*What this task involves:*
Transcribe only the lines in the data below falling between the line with "architecture, the multi-criteria" and the line with "Tendenci configurations: [26, 80, 89, 87]", including those two lines, and leave out any picture.

Saved entries
+===+
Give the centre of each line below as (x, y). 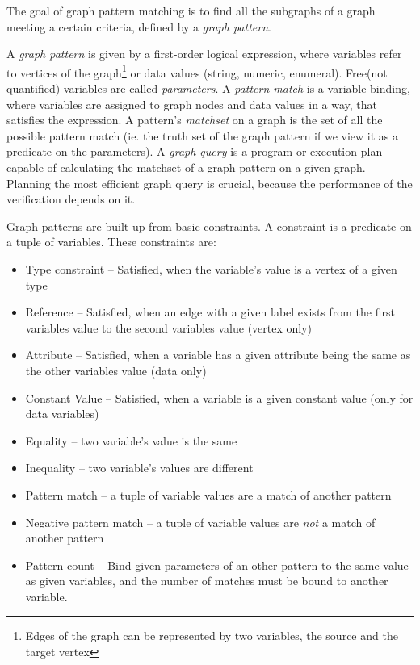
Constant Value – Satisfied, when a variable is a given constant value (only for (219, 397)
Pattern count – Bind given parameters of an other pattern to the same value (217, 565)
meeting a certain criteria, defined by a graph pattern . (139, 26)
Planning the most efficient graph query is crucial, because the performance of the (210, 183)
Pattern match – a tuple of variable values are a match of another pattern (208, 494)
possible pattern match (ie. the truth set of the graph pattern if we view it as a (203, 135)
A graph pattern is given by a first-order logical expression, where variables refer (204, 54)
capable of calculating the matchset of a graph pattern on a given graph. (186, 167)
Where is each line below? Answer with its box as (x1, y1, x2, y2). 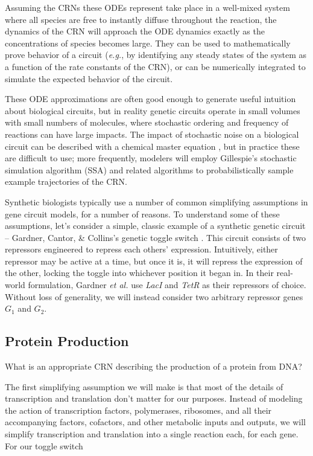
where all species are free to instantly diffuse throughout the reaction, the (5, 13, 277, 25)
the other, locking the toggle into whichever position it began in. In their (5, 266, 274, 279)
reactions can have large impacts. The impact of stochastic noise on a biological (5, 127, 299, 140)
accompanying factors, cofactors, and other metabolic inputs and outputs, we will (5, 416, 306, 428)
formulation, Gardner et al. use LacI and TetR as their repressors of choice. (28, 278, 306, 291)
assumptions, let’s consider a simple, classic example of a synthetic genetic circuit (5, 219, 306, 232)
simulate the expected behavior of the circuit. (5, 72, 173, 85)
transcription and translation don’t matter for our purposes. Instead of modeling (5, 392, 303, 405)
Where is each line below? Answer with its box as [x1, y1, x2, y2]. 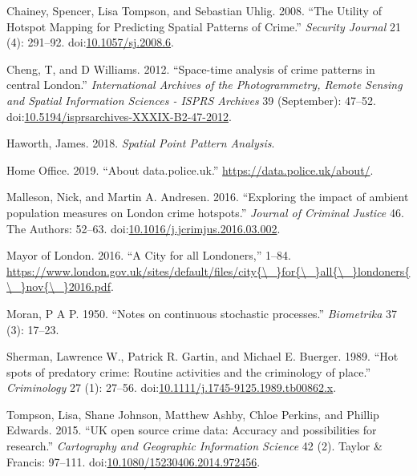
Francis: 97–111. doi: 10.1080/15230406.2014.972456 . [6, 453, 261, 470]
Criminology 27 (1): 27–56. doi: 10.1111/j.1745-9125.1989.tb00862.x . [6, 379, 337, 396]
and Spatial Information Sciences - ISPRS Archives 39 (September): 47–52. [6, 91, 376, 108]
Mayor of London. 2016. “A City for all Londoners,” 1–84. [6, 247, 291, 264]
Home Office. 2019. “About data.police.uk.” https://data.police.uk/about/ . [6, 161, 374, 178]
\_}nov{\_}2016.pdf [6, 278, 111, 295]
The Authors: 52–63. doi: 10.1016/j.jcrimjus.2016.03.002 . [6, 220, 281, 236]
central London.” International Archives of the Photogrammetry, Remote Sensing [6, 76, 403, 93]
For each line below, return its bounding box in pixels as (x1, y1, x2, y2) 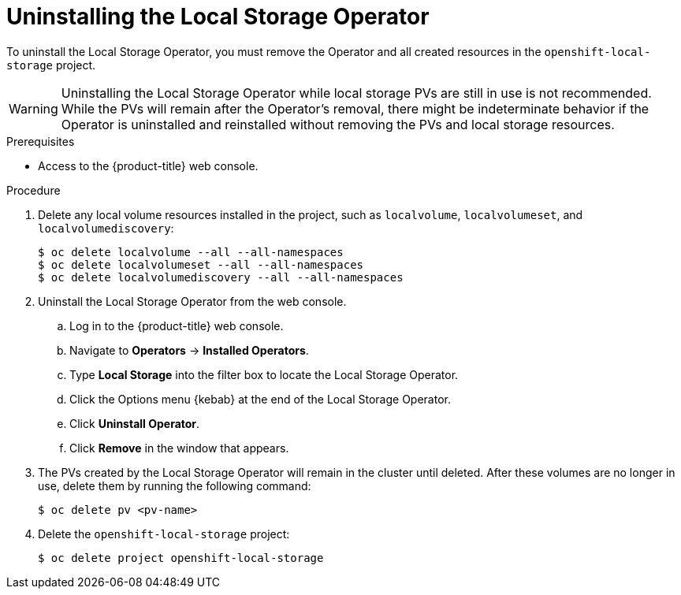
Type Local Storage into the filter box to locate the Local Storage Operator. (69, 367, 459, 381)
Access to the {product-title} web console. (38, 158, 259, 173)
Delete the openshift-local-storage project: (38, 526, 290, 541)
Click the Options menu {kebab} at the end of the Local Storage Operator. (69, 392, 451, 406)
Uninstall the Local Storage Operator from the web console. (38, 294, 347, 308)
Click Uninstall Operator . (69, 416, 200, 430)
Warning (9, 100, 58, 117)
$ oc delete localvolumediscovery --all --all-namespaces (38, 270, 404, 284)
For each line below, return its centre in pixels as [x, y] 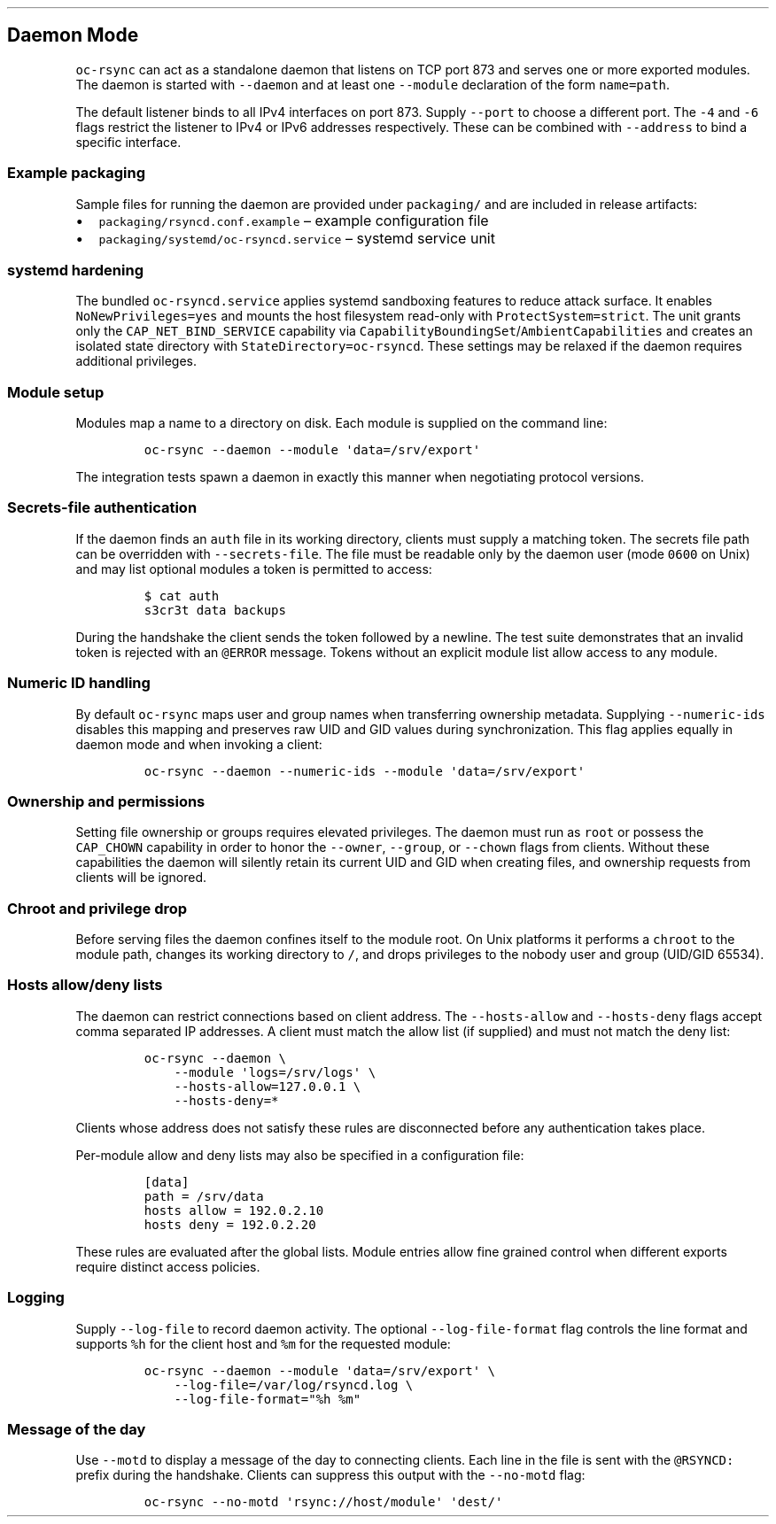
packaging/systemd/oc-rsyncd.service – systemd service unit [297, 238]
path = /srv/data [204, 1196]
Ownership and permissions [106, 801]
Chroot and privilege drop [97, 908]
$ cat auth [182, 596]
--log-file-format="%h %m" [268, 1399]
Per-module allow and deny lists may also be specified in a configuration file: [300, 1155]
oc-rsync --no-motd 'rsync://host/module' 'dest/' [323, 1502]
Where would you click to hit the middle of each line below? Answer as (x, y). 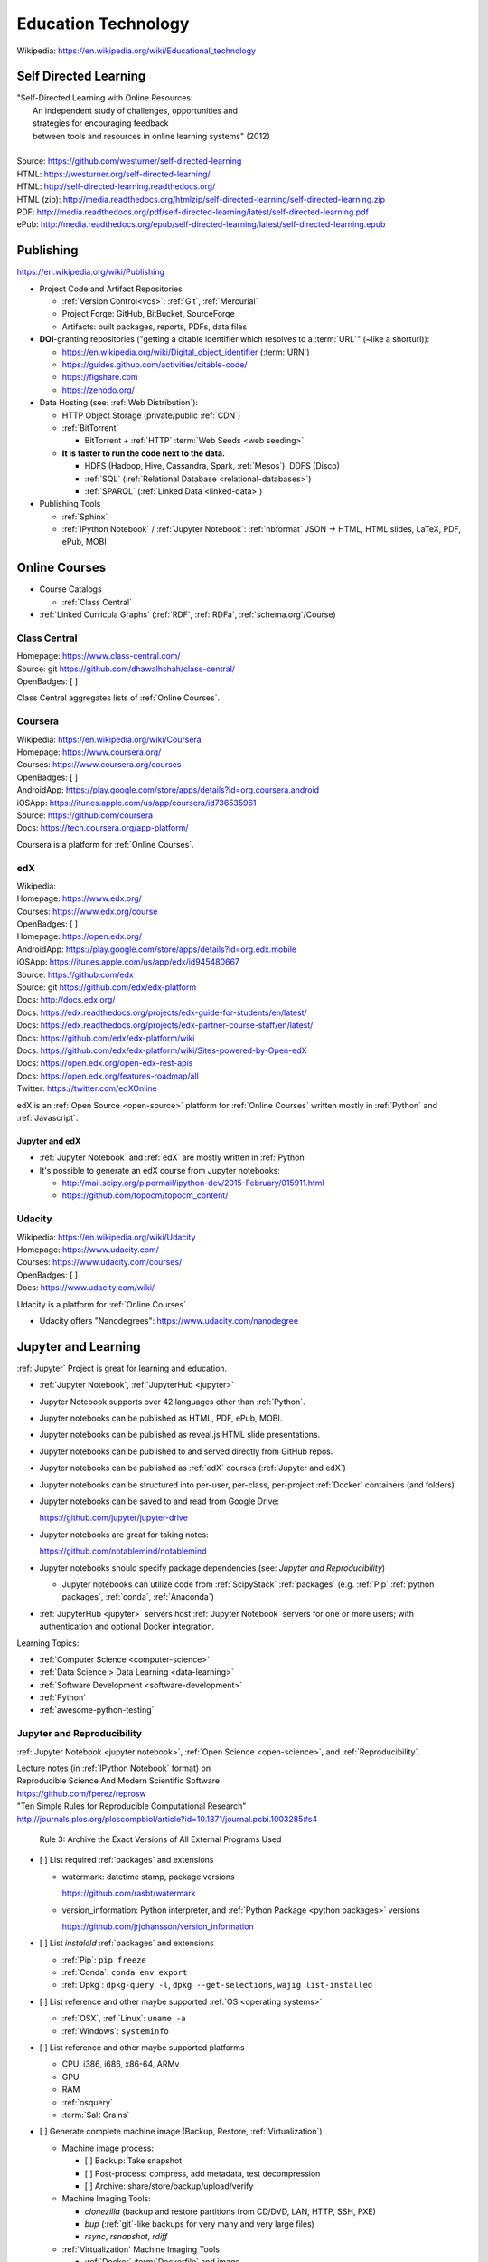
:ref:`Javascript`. (47, 1117)
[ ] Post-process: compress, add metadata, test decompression (202, 2173)
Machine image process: (108, 2148)
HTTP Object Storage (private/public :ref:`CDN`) (151, 415)
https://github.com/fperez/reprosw (81, 1793)
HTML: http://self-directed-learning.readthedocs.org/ (116, 186)
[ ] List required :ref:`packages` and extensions (127, 1860)
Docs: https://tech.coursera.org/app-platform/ (103, 828)
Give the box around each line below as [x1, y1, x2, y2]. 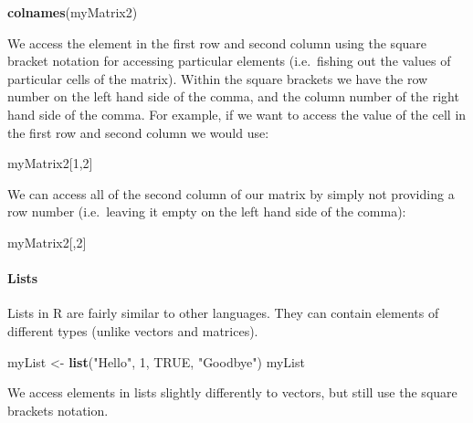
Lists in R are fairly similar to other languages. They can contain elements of [7, 303, 439, 323]
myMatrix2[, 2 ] [7, 232, 87, 251]
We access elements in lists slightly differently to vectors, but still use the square [7, 383, 457, 402]
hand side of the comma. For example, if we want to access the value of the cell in [7, 104, 467, 123]
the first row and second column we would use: [7, 122, 269, 142]
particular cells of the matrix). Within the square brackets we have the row [7, 69, 428, 88]
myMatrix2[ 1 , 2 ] [7, 153, 93, 173]
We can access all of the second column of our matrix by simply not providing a [7, 184, 455, 203]
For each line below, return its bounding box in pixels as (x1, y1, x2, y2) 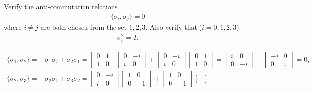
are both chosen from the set (40, 22, 127, 32)
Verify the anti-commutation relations (4, 1, 118, 11)
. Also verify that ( (145, 22, 202, 32)
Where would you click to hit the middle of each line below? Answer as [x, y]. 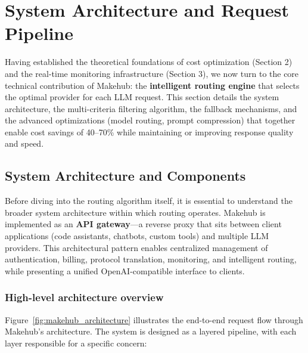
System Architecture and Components [125, 176]
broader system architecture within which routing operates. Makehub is [135, 212]
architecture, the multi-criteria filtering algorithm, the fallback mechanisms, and [151, 108]
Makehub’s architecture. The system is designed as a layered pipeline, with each [151, 331]
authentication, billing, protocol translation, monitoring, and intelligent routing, [151, 259]
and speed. [24, 143]
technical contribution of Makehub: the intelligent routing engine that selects [152, 85]
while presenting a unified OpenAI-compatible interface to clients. [125, 270]
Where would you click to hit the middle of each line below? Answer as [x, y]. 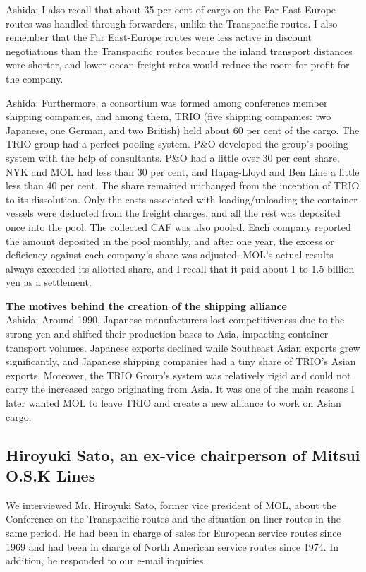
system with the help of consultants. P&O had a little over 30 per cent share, [173, 157]
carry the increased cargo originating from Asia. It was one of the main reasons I [180, 389]
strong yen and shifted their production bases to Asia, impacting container [167, 334]
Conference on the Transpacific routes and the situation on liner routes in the [173, 519]
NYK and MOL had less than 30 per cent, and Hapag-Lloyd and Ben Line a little [183, 171]
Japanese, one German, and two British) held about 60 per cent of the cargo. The [183, 130]
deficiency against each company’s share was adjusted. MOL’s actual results [170, 255]
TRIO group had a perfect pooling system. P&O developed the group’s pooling [177, 144]
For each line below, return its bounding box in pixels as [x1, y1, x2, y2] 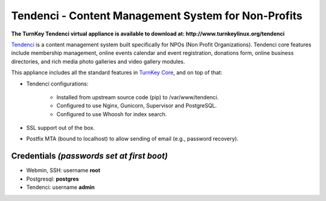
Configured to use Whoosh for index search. [56, 110, 167, 117]
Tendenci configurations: [26, 80, 89, 87]
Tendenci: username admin [26, 184, 95, 191]
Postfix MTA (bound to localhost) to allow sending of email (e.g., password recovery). [26, 135, 238, 143]
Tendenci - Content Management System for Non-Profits [11, 9, 303, 22]
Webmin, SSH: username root [26, 167, 101, 174]
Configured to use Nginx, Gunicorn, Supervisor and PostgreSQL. [56, 102, 217, 110]
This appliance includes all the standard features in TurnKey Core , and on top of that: [11, 69, 223, 76]
+===+
*Your solution:*
architecture, the multi-criteria filtering algorithm, the fallback mechanisms, and [151, 108]
Makehub’s architecture. The system is designed as a layered pipeline, with each [151, 331]
authentication, billing, protocol translation, monitoring, and intelligent routing, [151, 259]
and speed. [24, 143]
technical contribution of Makehub: the intelligent routing engine that selects [152, 85]
while presenting a unified OpenAI-compatible interface to clients. [125, 270]
Where would you click to hit the middle of each line below? Answer as [x, y]. 
system with the help of consultants. P&O had a little over 30 per cent share, [173, 157]
carry the increased cargo originating from Asia. It was one of the main reasons I [180, 389]
strong yen and shifted their production bases to Asia, impacting container [167, 334]
Conference on the Transpacific routes and the situation on liner routes in the [173, 519]
NYK and MOL had less than 30 per cent, and Hapag-Lloyd and Ben Line a little [183, 171]
Japanese, one German, and two British) held about 60 per cent of the cargo. The [183, 130]
deficiency against each company’s share was adjusted. MOL’s actual results [170, 255]
TRIO group had a perfect pooling system. P&O developed the group’s pooling [177, 144]
For each line below, return its bounding box in pixels as [x1, y1, x2, y2] 
Configured to use Whoosh for index search. [56, 110, 167, 117]
Tendenci configurations: [26, 80, 89, 87]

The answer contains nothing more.